Chapter l
Clearly, the brachet had been a mistake. But when, on the third
lonely day of her quest, the little hound had popped out from behind the
Standing Stones of Glarn, Esmeralda had greeted it with joy.
“Hail, O brachet! Art sent to accompany me, mayhap as guide
and guard?”
The skinny brachet had fixed her with a penetrating gaze which
dropped at once to the leathern pouch at her side.
“Art hungered, little one?” Esmeralda knelt down before the
brachet and reached into the pouch. “Gladly will I share of my simple
provisions.”
Two wheaten rolls and a twist of dried venison disappeared,
and the brachet moved closer to nose at the pouch.
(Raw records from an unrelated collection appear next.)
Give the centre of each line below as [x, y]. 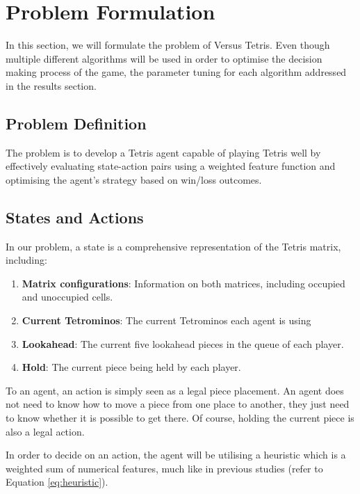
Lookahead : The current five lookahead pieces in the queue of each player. [183, 343]
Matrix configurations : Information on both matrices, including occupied [183, 283]
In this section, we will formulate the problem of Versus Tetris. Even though [168, 45]
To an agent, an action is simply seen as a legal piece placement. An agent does [175, 390]
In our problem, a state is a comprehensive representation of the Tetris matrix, [173, 246]
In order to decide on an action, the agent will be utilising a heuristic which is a [176, 455]
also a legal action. [45, 431]
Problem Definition [76, 123]
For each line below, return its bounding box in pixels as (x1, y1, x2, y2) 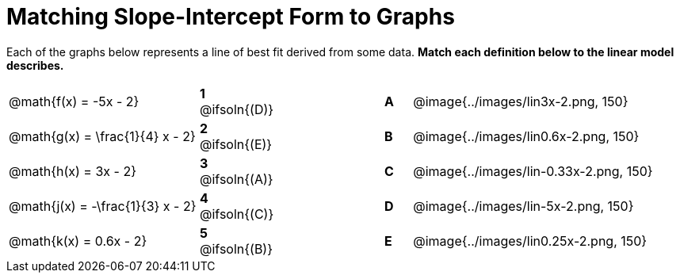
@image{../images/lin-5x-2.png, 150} (413, 197, 634, 214)
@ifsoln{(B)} (199, 240, 273, 257)
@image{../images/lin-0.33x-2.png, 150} (413, 162, 653, 179)
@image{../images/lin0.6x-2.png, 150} (413, 128, 640, 144)
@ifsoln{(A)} (199, 170, 273, 187)
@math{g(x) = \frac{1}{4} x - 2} (9, 128, 196, 144)
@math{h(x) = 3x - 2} (9, 162, 136, 179)
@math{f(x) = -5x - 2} (9, 93, 139, 109)
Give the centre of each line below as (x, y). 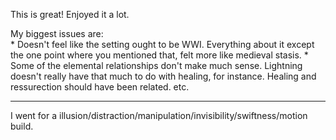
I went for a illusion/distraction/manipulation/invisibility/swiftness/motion (159, 115)
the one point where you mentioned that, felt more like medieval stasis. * (159, 55)
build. (22, 126)
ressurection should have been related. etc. (100, 87)
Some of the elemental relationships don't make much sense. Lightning (156, 65)
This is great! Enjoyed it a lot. (70, 14)
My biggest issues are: (57, 33)
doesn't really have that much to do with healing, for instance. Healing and (163, 76)
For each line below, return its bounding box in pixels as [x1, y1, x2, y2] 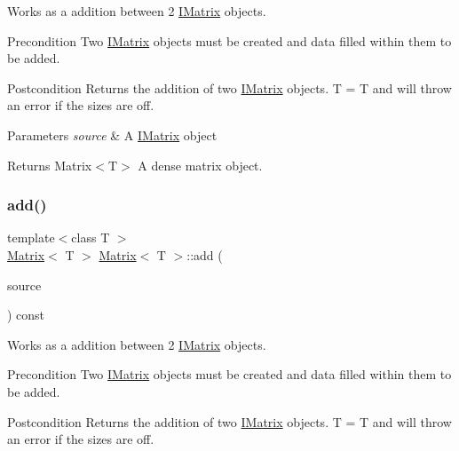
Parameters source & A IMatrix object [7, 125, 218, 144]
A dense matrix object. [138, 155, 263, 174]
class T [71, 228, 110, 247]
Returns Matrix [7, 155, 92, 174]
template [7, 228, 55, 247]
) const [7, 305, 45, 324]
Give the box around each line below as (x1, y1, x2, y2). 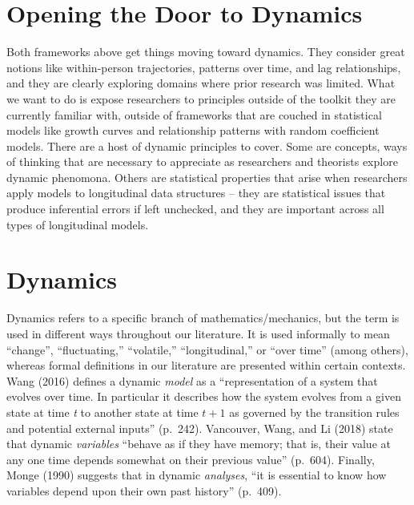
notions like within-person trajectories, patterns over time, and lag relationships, (6, 59, 401, 75)
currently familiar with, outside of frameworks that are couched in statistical (6, 106, 382, 123)
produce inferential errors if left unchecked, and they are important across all (6, 200, 384, 217)
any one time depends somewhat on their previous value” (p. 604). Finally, (6, 450, 375, 467)
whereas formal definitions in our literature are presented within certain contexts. (6, 357, 406, 374)
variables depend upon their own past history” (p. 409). (6, 482, 282, 499)
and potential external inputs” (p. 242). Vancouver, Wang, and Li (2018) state (6, 419, 393, 436)
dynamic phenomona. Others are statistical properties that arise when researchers (6, 168, 408, 185)
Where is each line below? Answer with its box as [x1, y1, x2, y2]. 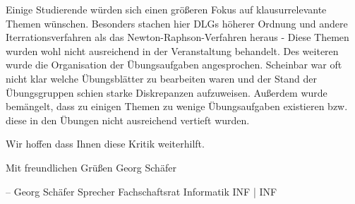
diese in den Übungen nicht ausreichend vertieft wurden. [6, 112, 250, 127]
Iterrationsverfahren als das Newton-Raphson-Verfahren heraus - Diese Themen [6, 30, 349, 44]
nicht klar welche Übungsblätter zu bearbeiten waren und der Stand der [6, 71, 317, 85]
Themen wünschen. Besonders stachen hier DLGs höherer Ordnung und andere [6, 16, 348, 30]
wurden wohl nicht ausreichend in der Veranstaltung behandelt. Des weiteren [6, 43, 339, 58]
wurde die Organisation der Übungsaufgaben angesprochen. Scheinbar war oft [6, 57, 342, 72]
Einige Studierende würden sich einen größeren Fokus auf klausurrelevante [6, 2, 327, 16]
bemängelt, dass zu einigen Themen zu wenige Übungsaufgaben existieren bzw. [6, 99, 348, 114]
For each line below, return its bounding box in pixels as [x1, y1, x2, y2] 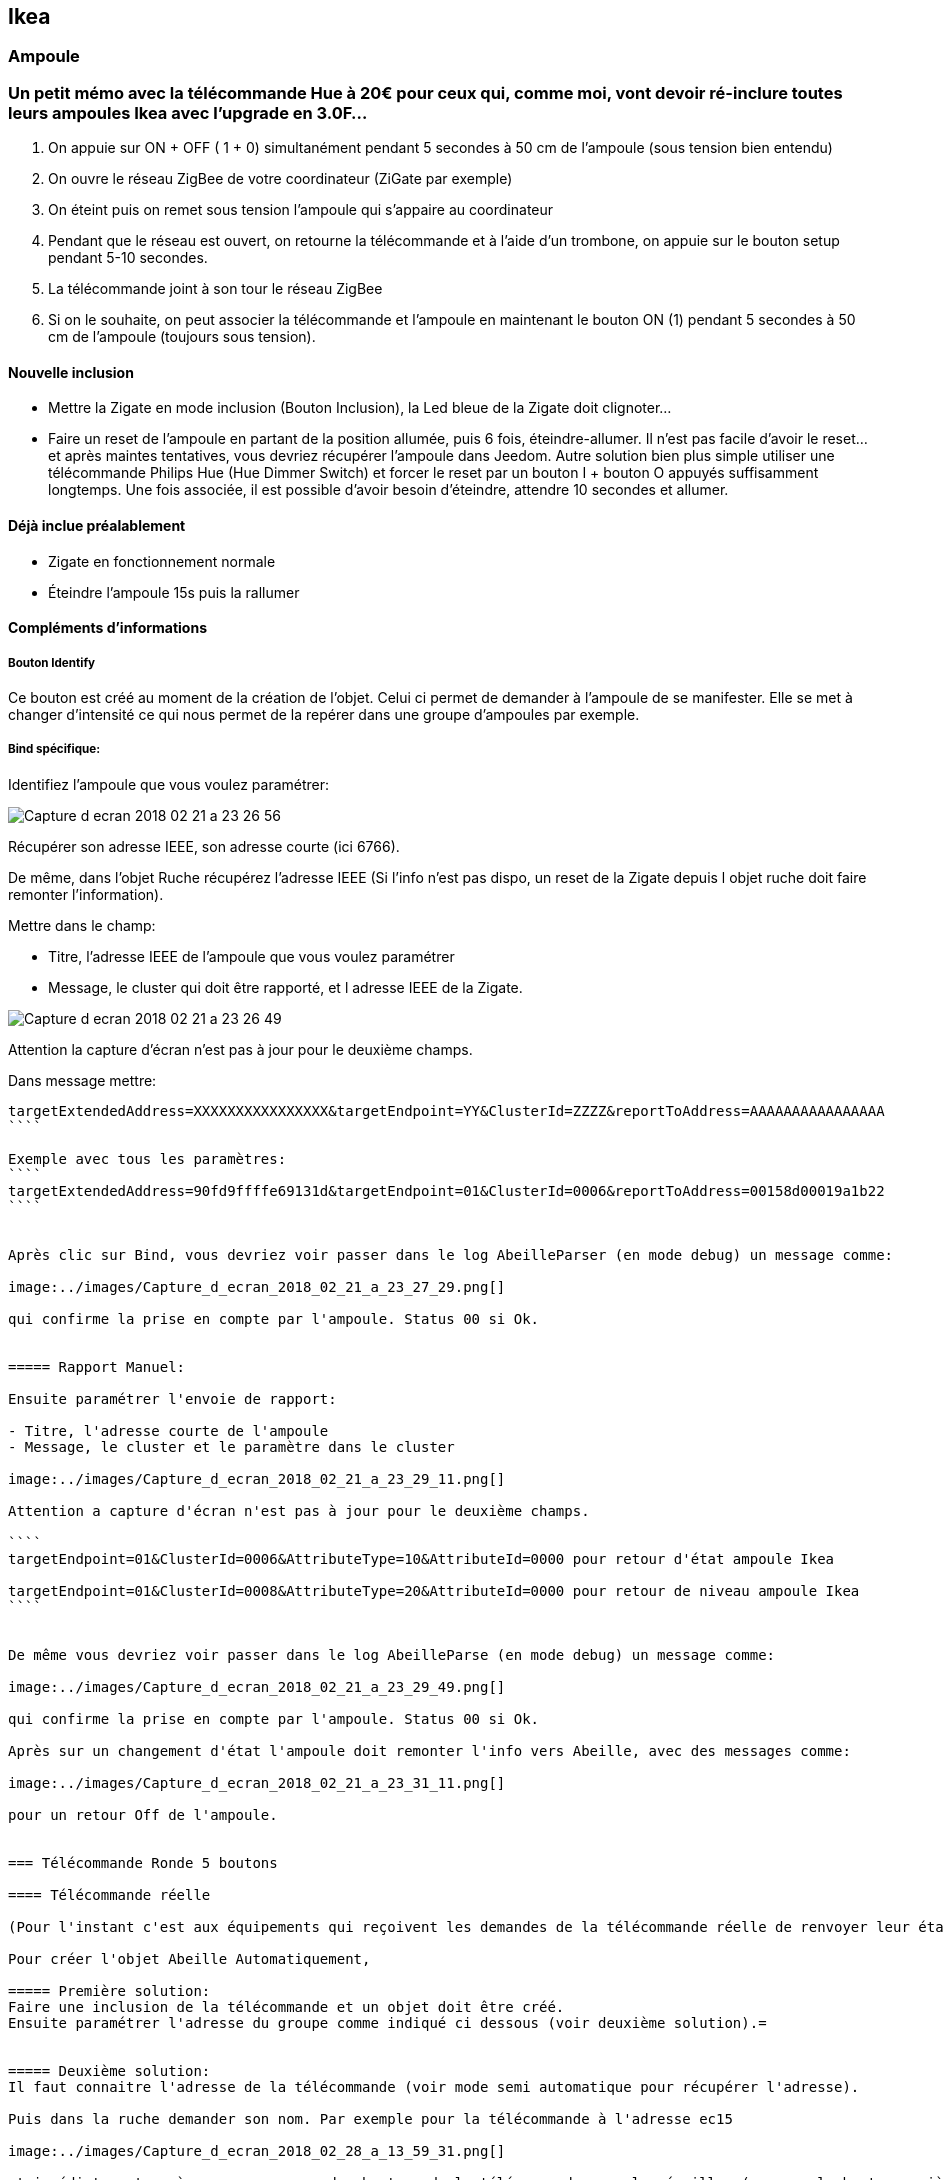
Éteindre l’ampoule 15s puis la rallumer [48, 583, 300, 601]
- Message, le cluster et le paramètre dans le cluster [8, 1438, 455, 1455]
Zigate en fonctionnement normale [48, 552, 276, 570]
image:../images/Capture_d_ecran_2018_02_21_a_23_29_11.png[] [8, 1470, 506, 1487]
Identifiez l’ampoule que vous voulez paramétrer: [8, 775, 330, 793]
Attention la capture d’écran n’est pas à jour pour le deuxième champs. [8, 1040, 473, 1058]
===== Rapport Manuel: [8, 1358, 186, 1375]
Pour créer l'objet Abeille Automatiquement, [8, 1950, 371, 1967]
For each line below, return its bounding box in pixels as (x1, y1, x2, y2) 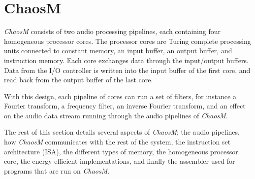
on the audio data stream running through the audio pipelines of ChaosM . (4, 110, 228, 120)
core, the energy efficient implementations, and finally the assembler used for (4, 156, 235, 166)
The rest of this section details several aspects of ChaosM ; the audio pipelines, (4, 127, 240, 137)
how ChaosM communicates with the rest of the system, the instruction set (4, 137, 231, 147)
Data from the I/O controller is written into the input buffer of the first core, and (4, 65, 251, 75)
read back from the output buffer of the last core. (4, 74, 153, 85)
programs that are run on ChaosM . (4, 165, 110, 176)
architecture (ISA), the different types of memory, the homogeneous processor (4, 146, 238, 156)

Esmeralda reached out a hand
to stroke the dog—no, this was a bitch, to be sure. “What a pretty maid thou
art, with thy white stockings and elegant long ears.
The brachet had accepted the
caress with a philosophical sigh. There will be more food, she reasoned;
in time that fragrant bulging pouch will be at my mercy. The woman is desperate
for companionship. Look at her crouched there, cloak spread on the
ground, face imploring. If she had a tail, ‘twould be a-wag.,
The brachet had allowed herself a
tiny whine and, swallowing her pride with the last morsel of bread, had licked
the young woman’s hand. There, done and done.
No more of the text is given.